» How to complete this task
Scan the entries for the word "fringe" and return every line that has it.

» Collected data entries

▼

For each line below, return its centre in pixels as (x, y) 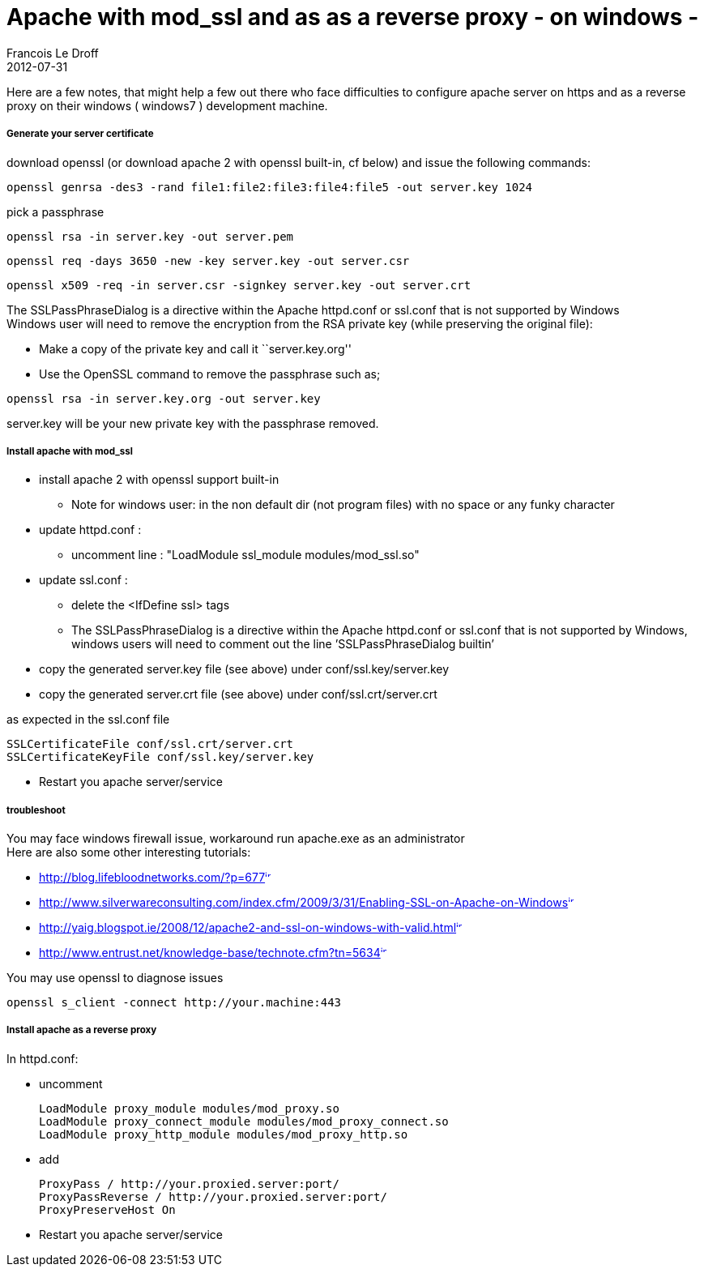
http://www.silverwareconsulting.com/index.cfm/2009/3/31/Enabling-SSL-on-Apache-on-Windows (304, 903)
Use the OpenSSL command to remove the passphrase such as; (210, 374)
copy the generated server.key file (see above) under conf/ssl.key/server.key (244, 669)
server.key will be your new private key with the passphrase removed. (193, 423)
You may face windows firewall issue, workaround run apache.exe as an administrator (236, 839)
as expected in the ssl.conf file (88, 720)
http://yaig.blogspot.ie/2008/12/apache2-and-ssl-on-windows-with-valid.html (248, 928)
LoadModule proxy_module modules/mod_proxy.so (189, 1108)
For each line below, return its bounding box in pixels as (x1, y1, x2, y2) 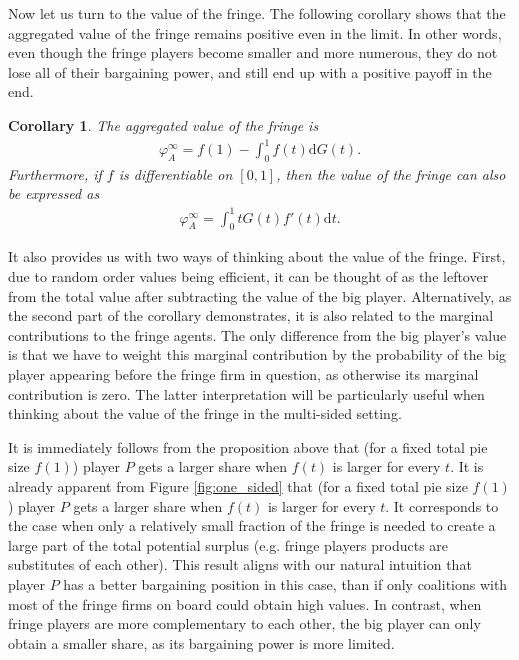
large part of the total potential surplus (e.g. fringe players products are (8, 534, 449, 555)
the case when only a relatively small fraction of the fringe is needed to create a (8, 515, 496, 536)
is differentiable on (118, 163, 233, 184)
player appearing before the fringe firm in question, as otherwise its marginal (8, 363, 479, 384)
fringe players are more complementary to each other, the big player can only (8, 613, 481, 634)
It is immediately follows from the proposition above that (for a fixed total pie (8, 436, 488, 457)
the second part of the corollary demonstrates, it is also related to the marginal (8, 305, 494, 326)
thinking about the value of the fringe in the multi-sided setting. (8, 403, 402, 424)
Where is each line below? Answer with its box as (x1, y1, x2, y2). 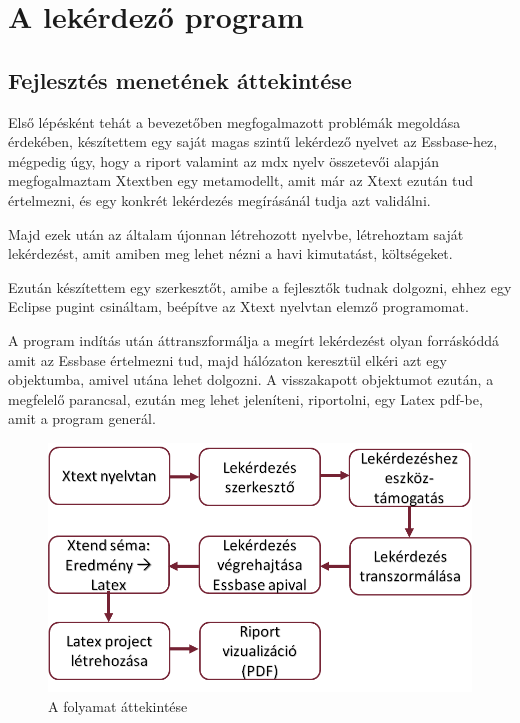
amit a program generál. (8, 408, 156, 429)
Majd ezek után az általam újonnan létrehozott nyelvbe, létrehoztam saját (8, 223, 464, 244)
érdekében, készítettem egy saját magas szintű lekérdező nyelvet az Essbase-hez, (8, 131, 498, 152)
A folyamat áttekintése (48, 695, 188, 716)
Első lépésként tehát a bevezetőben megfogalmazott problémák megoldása (8, 111, 461, 132)
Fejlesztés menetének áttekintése (8, 64, 352, 95)
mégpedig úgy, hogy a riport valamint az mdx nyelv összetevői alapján (8, 150, 440, 171)
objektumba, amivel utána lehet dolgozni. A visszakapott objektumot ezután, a (8, 369, 494, 390)
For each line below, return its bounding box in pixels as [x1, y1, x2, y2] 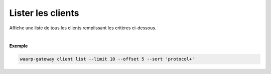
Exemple [9, 43, 28, 49]
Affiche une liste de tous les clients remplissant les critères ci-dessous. [9, 25, 157, 31]
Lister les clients [9, 7, 79, 18]
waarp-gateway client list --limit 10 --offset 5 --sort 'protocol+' [20, 56, 195, 62]
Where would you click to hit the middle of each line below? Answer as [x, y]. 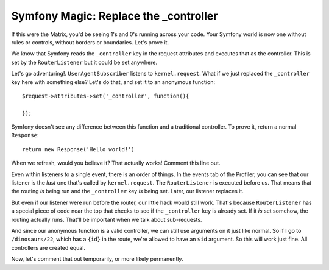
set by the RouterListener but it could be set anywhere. [84, 62]
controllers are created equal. [48, 247]
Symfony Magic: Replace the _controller [115, 16]
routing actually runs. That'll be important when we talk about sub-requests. [107, 219]
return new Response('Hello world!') [79, 149]
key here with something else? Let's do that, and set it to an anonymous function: [113, 82]
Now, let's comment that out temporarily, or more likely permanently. [97, 259]
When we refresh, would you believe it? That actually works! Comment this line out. [116, 163]
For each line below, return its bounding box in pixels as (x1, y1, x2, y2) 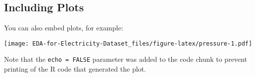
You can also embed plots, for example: (4, 23, 123, 33)
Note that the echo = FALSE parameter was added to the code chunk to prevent (4, 54, 247, 64)
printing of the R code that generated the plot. (4, 64, 146, 74)
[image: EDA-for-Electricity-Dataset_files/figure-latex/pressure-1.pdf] (4, 40, 253, 47)
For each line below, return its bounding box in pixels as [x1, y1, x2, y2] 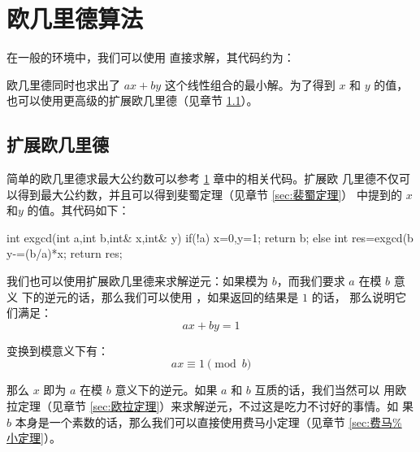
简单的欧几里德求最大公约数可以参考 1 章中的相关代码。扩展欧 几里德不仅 [6, 170, 399, 187]
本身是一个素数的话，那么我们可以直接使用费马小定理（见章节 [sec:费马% [15, 413, 402, 430]
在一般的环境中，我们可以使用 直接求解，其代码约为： [6, 49, 295, 66]
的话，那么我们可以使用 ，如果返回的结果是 [67, 288, 299, 305]
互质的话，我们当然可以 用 [254, 381, 396, 398]
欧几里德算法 [6, 2, 144, 35]
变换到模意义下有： [6, 341, 109, 359]
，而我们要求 [276, 272, 345, 289]
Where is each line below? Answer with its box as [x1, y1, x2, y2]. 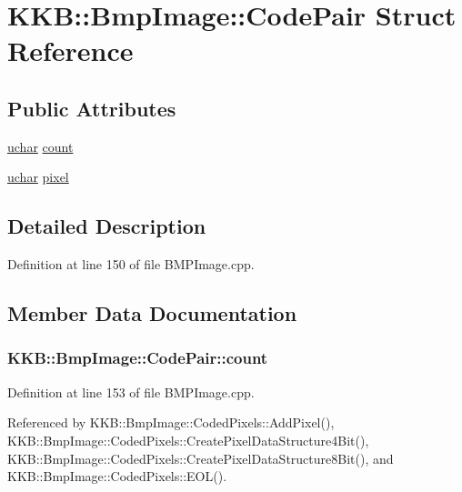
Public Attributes [7, 94, 176, 122]
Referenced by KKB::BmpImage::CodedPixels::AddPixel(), [7, 413, 335, 432]
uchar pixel [7, 167, 69, 186]
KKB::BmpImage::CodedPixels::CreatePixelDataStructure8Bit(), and [7, 448, 394, 467]
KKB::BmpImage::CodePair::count [7, 346, 268, 369]
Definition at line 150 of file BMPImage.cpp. [7, 255, 255, 274]
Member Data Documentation [7, 299, 297, 327]
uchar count [7, 136, 74, 156]
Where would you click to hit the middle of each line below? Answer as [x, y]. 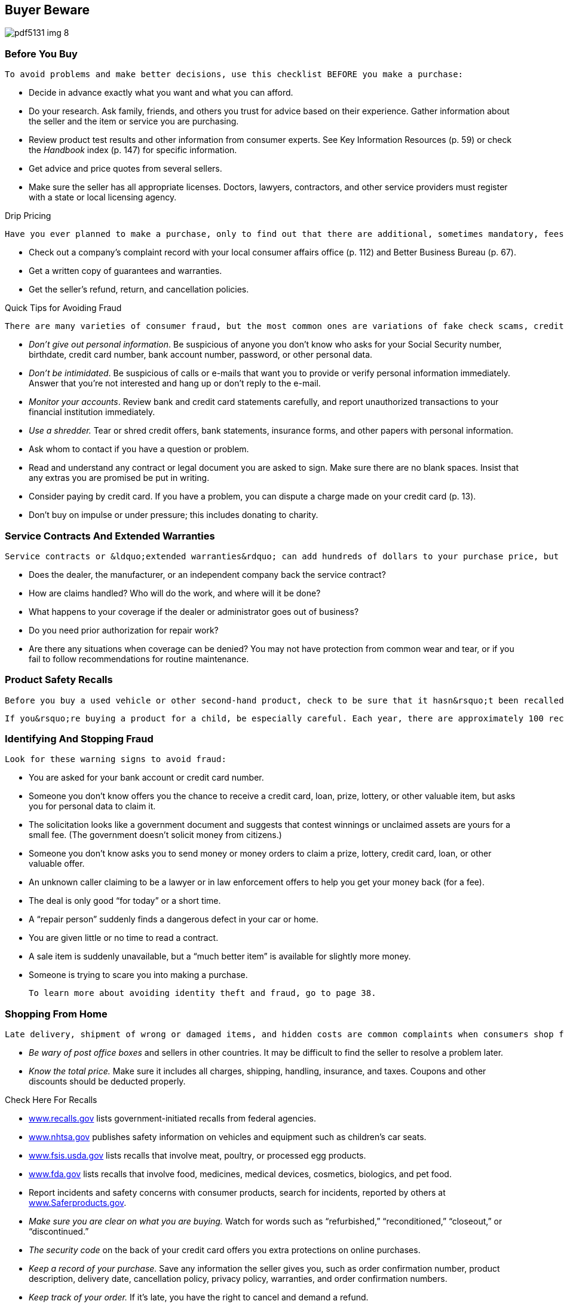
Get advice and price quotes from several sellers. [125, 169]
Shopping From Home [56, 1014]
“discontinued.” [59, 1232]
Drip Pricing [28, 216]
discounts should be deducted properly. [107, 1081]
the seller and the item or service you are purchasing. [134, 121]
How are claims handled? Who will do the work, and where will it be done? [175, 593]
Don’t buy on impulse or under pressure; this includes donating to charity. [174, 515]
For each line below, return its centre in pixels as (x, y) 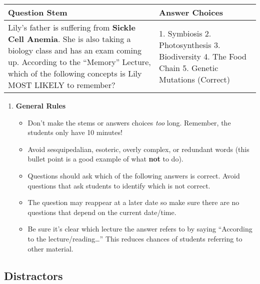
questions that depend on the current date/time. (102, 212)
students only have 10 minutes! (75, 132)
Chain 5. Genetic (189, 67)
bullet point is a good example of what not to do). (105, 159)
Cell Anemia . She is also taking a (69, 39)
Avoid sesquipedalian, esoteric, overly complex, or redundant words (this (138, 149)
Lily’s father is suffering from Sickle (72, 27)
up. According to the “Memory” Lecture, (79, 62)
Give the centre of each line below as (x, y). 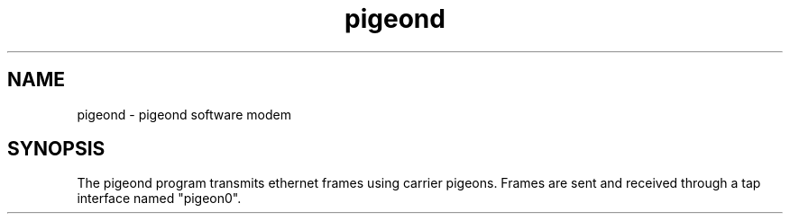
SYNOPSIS (56, 149)
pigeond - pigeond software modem (184, 114)
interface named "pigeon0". (159, 199)
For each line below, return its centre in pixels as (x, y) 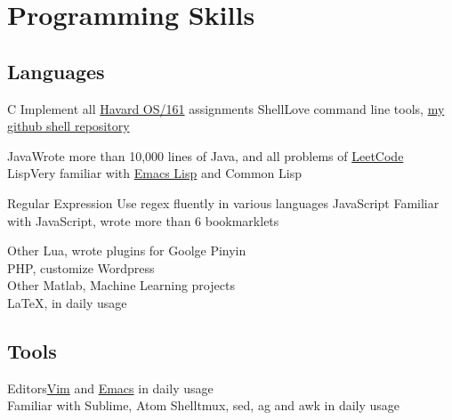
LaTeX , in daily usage (67, 302)
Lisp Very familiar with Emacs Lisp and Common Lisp (154, 173)
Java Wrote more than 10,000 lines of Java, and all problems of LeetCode (206, 155)
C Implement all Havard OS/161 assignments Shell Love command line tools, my (226, 108)
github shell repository (69, 126)
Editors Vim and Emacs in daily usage (110, 388)
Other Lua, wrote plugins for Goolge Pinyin (127, 250)
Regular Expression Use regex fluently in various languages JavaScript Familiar (223, 202)

▲

» Task solution
large part of the total potential surplus (e.g. fringe players products are (8, 534, 449, 555)
the case when only a relatively small fraction of the fringe is needed to create a (8, 515, 496, 536)
player appearing before the fringe firm in question, as otherwise its marginal (8, 363, 479, 384)
fringe players are more complementary to each other, the big player can only (8, 613, 481, 634)
thinking about the value of the fringe in the multi-sided setting. (8, 403, 402, 424)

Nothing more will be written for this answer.